Con respecto a la primera de las cuestiones, como han puesto de manifiesto algunos de los Tribunales Superiores de Justicia Autonómicos, la cobertura legal que ofrece la legislación sanitaria es muy precaria. Como hemos señalado en otros trabajos anteriores (aquí o aquí), la legislación sanitaria ordinaria no estaba prevista para que se adoptaran limitaciones generalizadas de derechos. Pero, además, el artículo 3 de la LO 3/1986, de 14 de abril, de Medidas Especiales en Materia de Salud Pública, adolece de una evidente falta de taxatividad, ya que su habilitación para restringir derechos fundamentales es excesivamente genérica. El legislador ha perdido un maravilloso tiempo para haberlo actualizado y su intervención en este ámbito se ha limitado a modificar las leyes procesales para santificar la posibilidad de que, con autorización judicial, la autoridad sanitaria pueda adoptar medidas restrictivas generalizadas de derechos fundamentales (Ley 3/2020, de 18 de septiembre), algo cuestionable constitucionalmente. Una reforma que, por cierto, no ha logrado evitar la inseguridad a la que da lugar que, ante medidas similares, unos Tribunales Superiores de Justicia las estén autorizando y otros las rechacen. Pero, sobre todo, elude la que, para muchos, es la vía constitucionalmente adecuada para adoptar estas restricciones: el estado de alarma. Aquí, además, la cobertura legal es más clara. En concreto, el art. 11 de la LO 4/1981, de 1 de junio, de los estado de alarma, excepción y sitio, prevé entre las medidas a adoptar en un estado de alarma: “Limitar la circulación o permanencia de personas o vehículos en horas y lugares determinados, o condicionarlas al cumplimiento de ciertos requisitos”. El toque de queda encajaría perfectamente en este supuesto, siendo además patente la diferencia, que en su día ya señalamos (aquí), entre una restricción a la movilidad como ésta y lo que, a mi juicio, supuso una suspensión de esta libertad durante el confinamiento general de primavera.

Pero, más allá de la falta de cobertura legal, jurídicamente es preciso valorar también la idoneidad, necesidad y proporcionalidad de las medidas, según se ha adelantado.
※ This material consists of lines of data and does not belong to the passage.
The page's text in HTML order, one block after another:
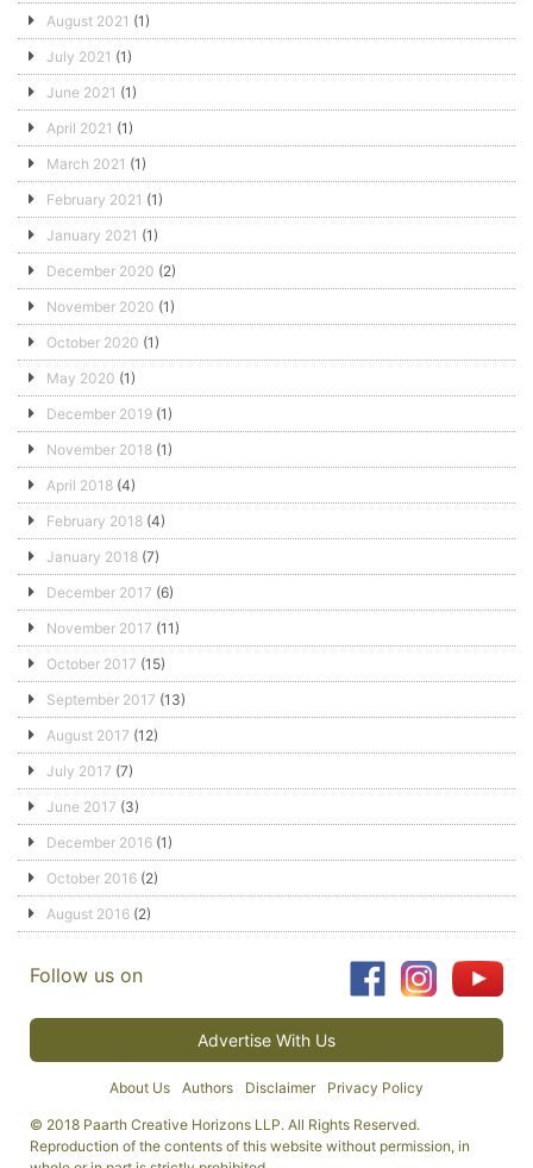
August 2021 (1)
July 2021 (1)
June 2021 (1)
April 2021 (1)
March 2021 (1)
February 2021 (1)
January 2021 (1)
December 2020 (2)
November 2020 (1)
October 2020 (1)
May 2020 (1)
December 2019 (1)
November 2018 (1)
April 2018 (4)
February 2018 (4)
January 2018 (7)
December 2017 (6)
November 2017 (11)
October 2017 (15)
September 2017 (13)
August 2017 (12)
July 2017 (7)
June 2017 (3)
December 2016 (1)
October 2016 (2)
August 2016 (2)
Follow us on
Advertise With Us
About Us Authors Disclaimer Privacy Policy
© 2018 Paarth Creative Horizons LLP. All Rights Reserved.
Reproduction of the contents of this website without permission, in

Aunque aquí el control jurídico termine por ser más bien externo, debe exigirse una adecuada motivación de las medidas restrictivas que se están adoptando. ¿Tiene sentido que familia o amigos puedan quedar a comer en casa pero no a cenar? ¿Sería proporcionado no dejar salir a pasear a las personas, convivientes o no, por la noche? ¿Es lo mismo un restaurante que una discoteca? ¿Un gran centro comercial que una pequeña tienda? La incapacidad de los poderes públicos para controlar adecuadamente la correcta ejecución de medidas “selectivas”, que incidan quirúrgicamente allí donde de verdad están los focos de riesgo, no pueden servir de justificación para restringir de forma generalizada los derechos fundamentales de las personas y las libertades económicas. Es tanto como admitir que se maten moscas a cañonazos. Va siendo hora de que nuestros representantes políticos sean capaces de consensuar las medidas sanitarias adecuadas y de actualizar el ordenamiento jurídico para darles la adecuada cobertura jurídica. Lo que exige, como ya sostuve en julio en este blog (aquí), “’desdramatizar’ la aplicación del Derecho constitucional de excepción, rodeándolo de las garantías necesarias, y sin forzar los poderes ordinarios otorgándole a las autoridades administrativas facultades exorbitantes en la restricción generalizada de derechos fundamentales”.